• [Assigned task]:
Please return all lines in the listing holding the word "cognitive".
★ ★ ★ ★
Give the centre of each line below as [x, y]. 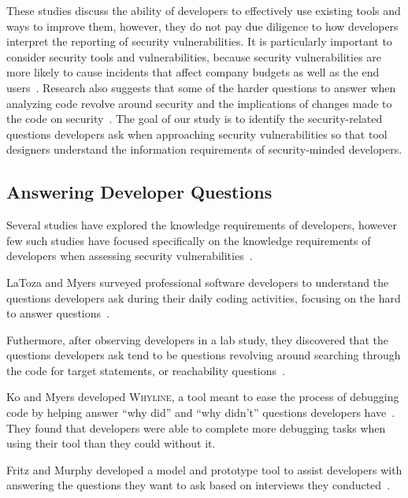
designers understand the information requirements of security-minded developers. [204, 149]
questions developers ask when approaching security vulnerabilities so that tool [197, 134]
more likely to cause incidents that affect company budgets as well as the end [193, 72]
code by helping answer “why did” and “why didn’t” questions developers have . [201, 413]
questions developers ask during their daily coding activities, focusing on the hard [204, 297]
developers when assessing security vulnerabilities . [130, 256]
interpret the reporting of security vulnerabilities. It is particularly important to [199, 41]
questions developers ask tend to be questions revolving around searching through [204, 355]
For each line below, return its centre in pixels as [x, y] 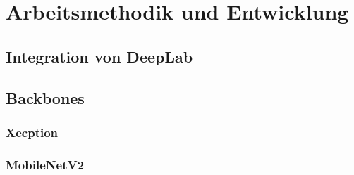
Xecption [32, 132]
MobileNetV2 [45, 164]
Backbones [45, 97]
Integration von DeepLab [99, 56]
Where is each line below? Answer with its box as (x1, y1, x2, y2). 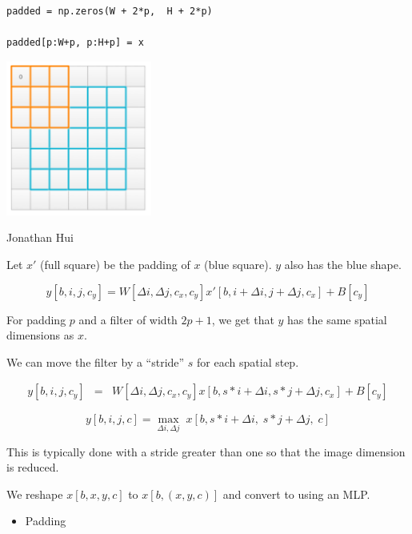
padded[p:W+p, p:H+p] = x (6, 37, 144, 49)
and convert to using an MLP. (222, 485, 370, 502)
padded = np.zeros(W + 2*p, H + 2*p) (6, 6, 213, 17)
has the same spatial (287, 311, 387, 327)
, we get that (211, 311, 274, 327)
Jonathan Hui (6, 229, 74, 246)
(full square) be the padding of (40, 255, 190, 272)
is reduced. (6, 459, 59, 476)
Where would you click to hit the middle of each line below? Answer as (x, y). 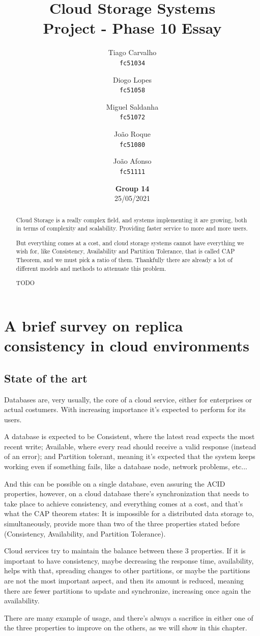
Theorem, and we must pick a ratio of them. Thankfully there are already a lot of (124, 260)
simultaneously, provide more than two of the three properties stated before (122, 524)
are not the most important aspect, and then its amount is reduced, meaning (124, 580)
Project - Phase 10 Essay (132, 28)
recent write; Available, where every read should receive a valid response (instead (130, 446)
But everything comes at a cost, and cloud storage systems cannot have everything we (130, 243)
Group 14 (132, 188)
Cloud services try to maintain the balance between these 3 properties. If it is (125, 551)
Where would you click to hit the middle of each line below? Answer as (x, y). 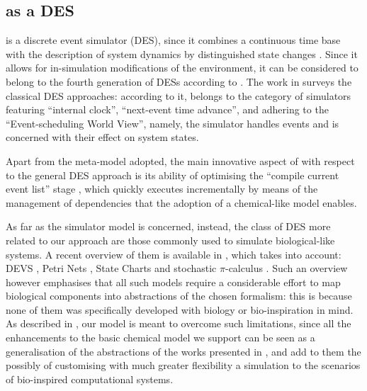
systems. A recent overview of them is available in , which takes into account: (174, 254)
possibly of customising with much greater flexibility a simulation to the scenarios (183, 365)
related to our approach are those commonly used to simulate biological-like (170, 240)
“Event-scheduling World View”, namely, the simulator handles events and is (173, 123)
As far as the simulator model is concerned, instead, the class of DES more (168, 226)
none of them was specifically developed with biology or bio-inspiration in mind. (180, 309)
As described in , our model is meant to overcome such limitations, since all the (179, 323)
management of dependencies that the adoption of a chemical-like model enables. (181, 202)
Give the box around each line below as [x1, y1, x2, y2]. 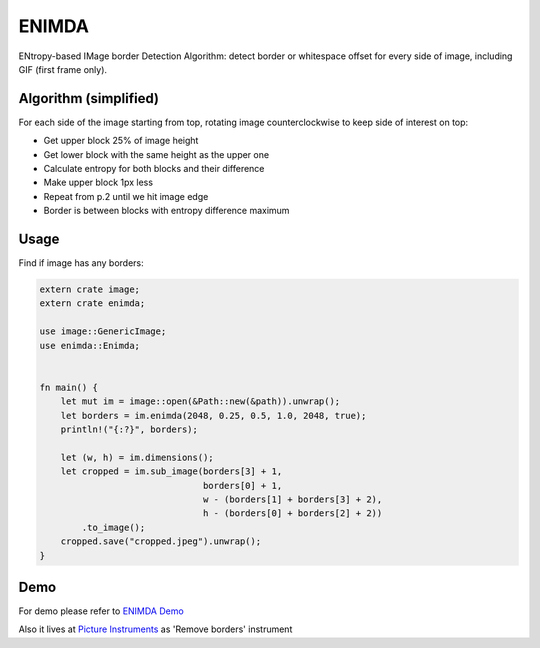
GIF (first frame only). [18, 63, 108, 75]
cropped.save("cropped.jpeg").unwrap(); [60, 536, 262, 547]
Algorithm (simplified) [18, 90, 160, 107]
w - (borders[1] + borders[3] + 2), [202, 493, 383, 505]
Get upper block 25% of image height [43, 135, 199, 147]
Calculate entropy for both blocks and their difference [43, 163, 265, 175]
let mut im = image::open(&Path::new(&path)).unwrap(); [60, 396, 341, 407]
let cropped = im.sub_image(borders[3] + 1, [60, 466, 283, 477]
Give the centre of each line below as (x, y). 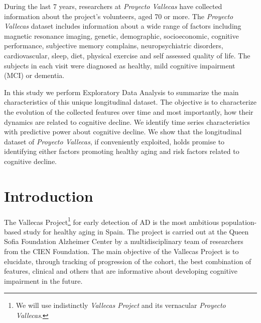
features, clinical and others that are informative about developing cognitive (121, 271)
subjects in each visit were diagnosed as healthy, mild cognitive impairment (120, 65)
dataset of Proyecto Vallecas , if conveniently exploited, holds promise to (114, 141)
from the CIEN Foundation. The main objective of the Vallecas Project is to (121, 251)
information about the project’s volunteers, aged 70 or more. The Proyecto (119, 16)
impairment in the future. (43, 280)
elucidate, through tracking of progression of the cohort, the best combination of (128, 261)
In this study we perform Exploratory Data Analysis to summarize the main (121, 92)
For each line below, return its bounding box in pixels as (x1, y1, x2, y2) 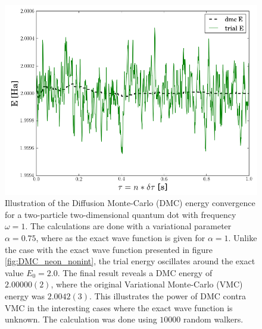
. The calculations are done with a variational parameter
★ ★ ★ ★
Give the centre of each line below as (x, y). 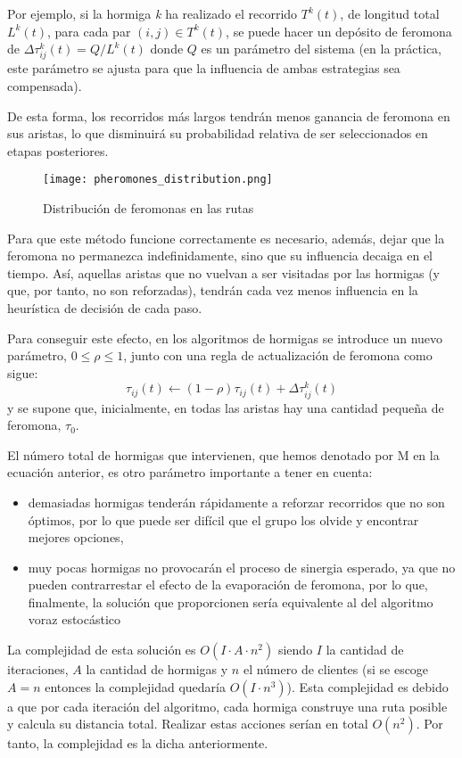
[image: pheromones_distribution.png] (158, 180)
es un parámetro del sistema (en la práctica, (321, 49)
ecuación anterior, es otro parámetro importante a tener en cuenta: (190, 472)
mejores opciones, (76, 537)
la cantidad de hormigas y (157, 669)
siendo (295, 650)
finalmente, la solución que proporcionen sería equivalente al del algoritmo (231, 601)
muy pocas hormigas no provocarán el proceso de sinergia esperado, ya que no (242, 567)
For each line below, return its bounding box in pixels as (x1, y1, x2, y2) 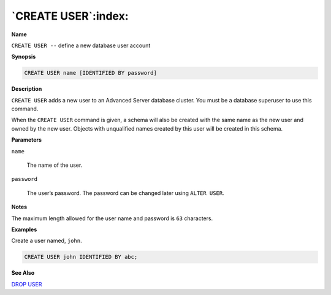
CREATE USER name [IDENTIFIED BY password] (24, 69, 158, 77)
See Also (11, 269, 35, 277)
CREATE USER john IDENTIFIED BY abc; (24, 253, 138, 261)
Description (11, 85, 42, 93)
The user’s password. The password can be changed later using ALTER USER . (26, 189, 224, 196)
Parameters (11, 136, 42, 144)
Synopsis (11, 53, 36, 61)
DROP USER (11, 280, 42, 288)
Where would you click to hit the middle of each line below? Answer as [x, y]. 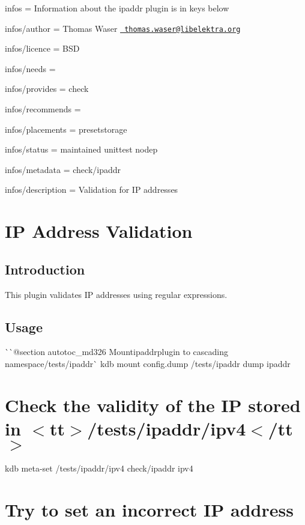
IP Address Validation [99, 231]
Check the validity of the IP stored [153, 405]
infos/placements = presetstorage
★ ★ ★ ★
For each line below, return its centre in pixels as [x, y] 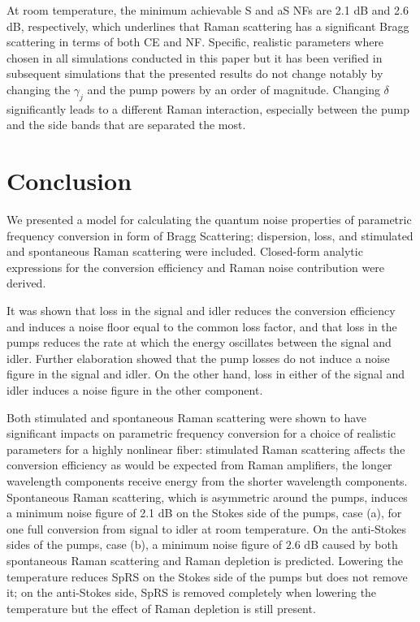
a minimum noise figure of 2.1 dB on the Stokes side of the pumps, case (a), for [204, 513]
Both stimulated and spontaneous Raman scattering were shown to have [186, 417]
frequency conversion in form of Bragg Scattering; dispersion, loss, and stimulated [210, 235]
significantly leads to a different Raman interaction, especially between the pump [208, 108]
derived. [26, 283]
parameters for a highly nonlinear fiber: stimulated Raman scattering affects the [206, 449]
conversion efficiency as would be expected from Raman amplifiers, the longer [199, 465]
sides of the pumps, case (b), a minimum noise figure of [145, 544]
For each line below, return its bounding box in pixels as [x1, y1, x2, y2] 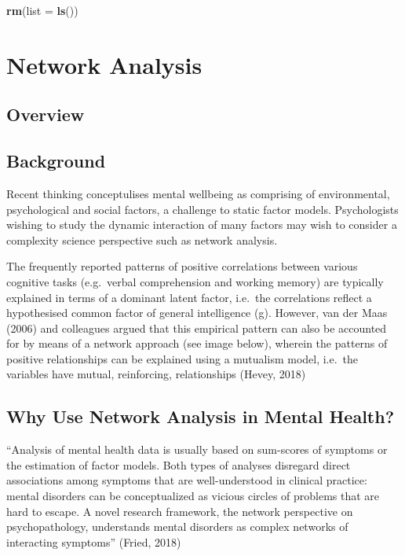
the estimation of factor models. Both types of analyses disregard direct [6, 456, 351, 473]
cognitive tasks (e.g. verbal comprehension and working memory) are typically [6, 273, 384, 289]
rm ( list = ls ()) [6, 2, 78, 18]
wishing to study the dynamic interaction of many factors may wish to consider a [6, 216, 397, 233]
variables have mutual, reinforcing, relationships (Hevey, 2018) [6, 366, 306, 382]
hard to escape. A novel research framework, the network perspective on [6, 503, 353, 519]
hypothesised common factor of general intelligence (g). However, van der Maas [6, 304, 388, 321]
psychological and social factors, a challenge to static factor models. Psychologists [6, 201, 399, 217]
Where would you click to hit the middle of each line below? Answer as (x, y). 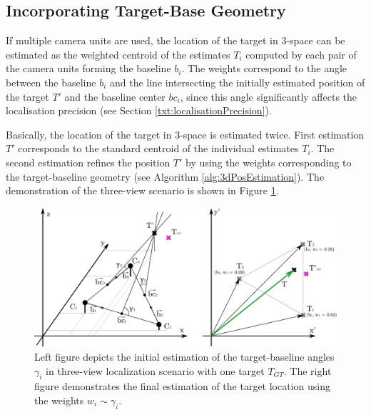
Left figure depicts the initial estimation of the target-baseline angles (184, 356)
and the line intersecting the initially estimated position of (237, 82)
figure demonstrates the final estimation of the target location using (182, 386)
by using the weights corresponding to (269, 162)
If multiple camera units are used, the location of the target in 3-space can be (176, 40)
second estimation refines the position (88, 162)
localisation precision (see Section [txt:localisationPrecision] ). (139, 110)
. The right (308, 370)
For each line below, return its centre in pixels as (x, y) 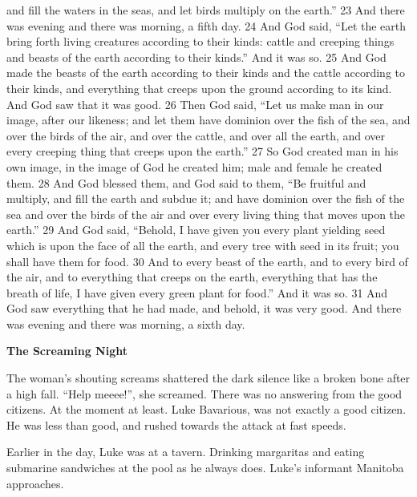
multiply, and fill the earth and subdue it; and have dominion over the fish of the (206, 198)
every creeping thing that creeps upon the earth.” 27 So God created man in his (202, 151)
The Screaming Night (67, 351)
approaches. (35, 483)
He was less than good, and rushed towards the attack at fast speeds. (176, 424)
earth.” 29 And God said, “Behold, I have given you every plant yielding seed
★ ★ ★ ★
• [The completed task]:
features, clinical and others that are informative about developing cognitive (121, 271)
subjects in each visit were diagnosed as healthy, mild cognitive impairment (120, 65)
cognitive tasks (e.g. verbal comprehension and working memory) are typically [6, 273, 384, 289]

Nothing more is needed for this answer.